- Supplied material
★ ★ ★ ★
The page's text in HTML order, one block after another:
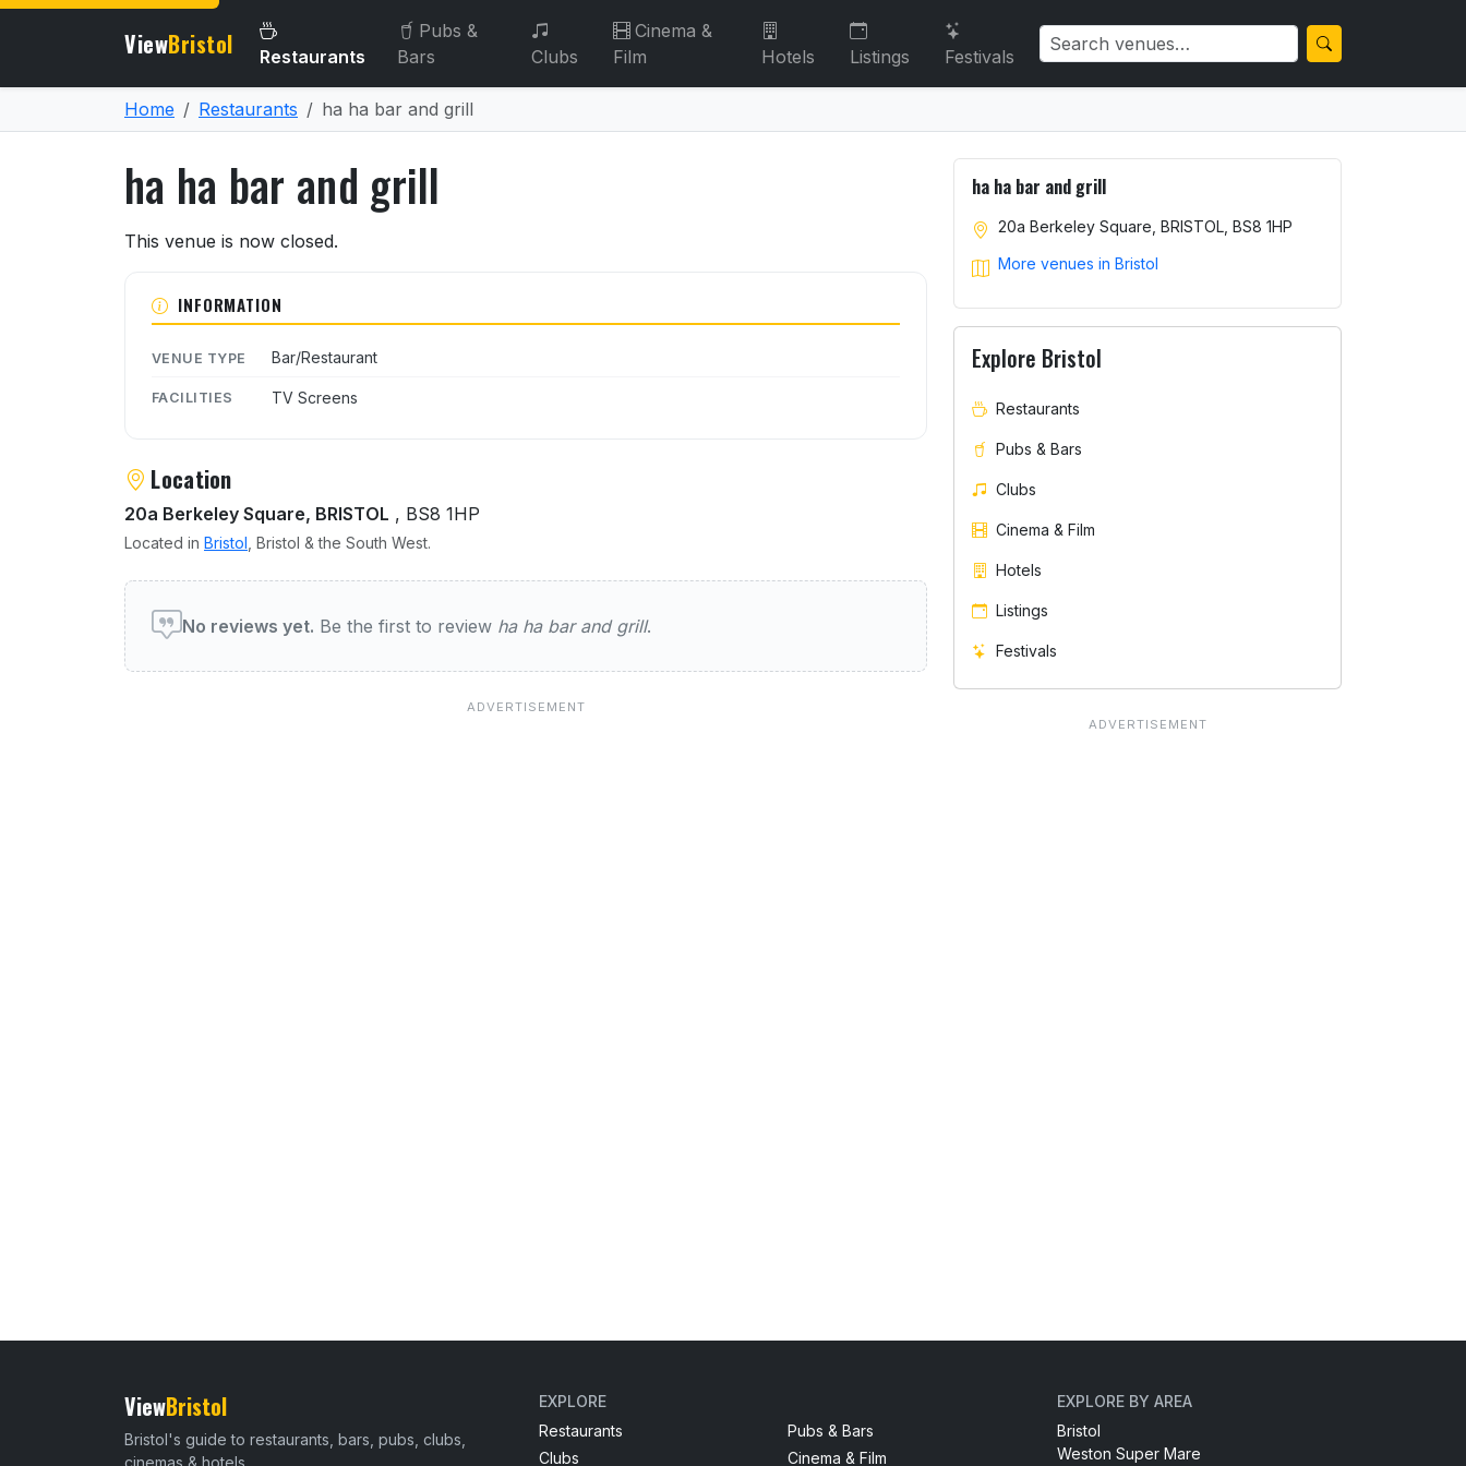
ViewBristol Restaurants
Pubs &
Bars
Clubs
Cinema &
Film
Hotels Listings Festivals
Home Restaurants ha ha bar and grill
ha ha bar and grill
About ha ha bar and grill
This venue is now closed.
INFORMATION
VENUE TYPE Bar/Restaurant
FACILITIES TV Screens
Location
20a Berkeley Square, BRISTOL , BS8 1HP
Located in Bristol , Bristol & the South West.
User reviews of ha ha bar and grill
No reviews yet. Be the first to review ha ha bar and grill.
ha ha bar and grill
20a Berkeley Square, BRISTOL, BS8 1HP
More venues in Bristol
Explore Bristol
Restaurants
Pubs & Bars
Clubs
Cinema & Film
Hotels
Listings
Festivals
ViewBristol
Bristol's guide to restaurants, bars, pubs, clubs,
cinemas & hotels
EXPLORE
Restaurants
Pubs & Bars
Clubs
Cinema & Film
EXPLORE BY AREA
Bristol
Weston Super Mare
★ ★ ★ ★
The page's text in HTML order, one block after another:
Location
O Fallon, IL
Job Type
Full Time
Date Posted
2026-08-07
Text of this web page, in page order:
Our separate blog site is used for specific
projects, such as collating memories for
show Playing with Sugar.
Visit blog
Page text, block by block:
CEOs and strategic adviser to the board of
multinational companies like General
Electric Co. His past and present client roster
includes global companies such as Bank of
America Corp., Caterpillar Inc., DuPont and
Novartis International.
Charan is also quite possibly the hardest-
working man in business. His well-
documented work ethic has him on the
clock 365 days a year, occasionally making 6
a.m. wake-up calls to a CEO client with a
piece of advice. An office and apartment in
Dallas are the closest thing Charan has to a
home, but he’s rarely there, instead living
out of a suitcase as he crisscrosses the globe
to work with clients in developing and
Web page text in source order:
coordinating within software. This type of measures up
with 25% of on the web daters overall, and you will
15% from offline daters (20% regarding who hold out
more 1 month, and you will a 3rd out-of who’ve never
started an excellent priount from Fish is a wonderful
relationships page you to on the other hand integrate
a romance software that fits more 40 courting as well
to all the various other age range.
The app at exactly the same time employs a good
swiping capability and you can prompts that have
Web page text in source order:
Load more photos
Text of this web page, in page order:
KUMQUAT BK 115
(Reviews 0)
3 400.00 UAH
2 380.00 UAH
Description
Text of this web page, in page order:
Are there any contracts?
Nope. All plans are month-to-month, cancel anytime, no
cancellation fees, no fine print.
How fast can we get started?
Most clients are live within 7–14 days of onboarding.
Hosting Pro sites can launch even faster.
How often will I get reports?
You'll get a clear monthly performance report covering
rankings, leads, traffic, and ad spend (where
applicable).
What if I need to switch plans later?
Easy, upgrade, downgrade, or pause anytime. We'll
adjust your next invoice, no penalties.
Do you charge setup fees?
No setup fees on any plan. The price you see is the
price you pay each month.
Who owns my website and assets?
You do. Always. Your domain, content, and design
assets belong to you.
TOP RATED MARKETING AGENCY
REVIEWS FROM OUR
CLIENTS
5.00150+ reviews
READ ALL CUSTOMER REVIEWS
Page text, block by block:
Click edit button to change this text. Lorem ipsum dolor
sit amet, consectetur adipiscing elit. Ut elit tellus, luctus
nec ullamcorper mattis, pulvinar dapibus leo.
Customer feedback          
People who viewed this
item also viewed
★ ★ ★ ★
- Problem to solve
Using the material above, transcribe exactly the lines from the line with "coordinating within software." to the line with "item also viewed"; both count, and nothing else goes in.

- Solution
coordinating within software. This type of measures up
with 25% of on the web daters overall, and you will
15% from offline daters (20% regarding who hold out
more 1 month, and you will a 3rd out-of who’ve never
started an excellent priount from Fish is a wonderful
relationships page you to on the other hand integrate
a romance software that fits more 40 courting as well
to all the various other age range.
The app at exactly the same time employs a good
swiping capability and you can prompts that have
Web page text in source order:
Load more photos
Text of this web page, in page order:
KUMQUAT BK 115
(Reviews 0)
3 400.00 UAH
2 380.00 UAH
Description
Text of this web page, in page order:
Are there any contracts?
Nope. All plans are month-to-month, cancel anytime, no
cancellation fees, no fine print.
How fast can we get started?
Most clients are live within 7–14 days of onboarding.
Hosting Pro sites can launch even faster.
How often will I get reports?
You'll get a clear monthly performance report covering
rankings, leads, traffic, and ad spend (where
applicable).
What if I need to switch plans later?
Easy, upgrade, downgrade, or pause anytime. We'll
adjust your next invoice, no penalties.
Do you charge setup fees?
No setup fees on any plan. The price you see is the
price you pay each month.
Who owns my website and assets?
You do. Always. Your domain, content, and design
assets belong to you.
TOP RATED MARKETING AGENCY
REVIEWS FROM OUR
CLIENTS
5.00150+ reviews
READ ALL CUSTOMER REVIEWS
Page text, block by block:
Click edit button to change this text. Lorem ipsum dolor
sit amet, consectetur adipiscing elit. Ut elit tellus, luctus
nec ullamcorper mattis, pulvinar dapibus leo.
Customer feedback          
People who viewed this
item also viewed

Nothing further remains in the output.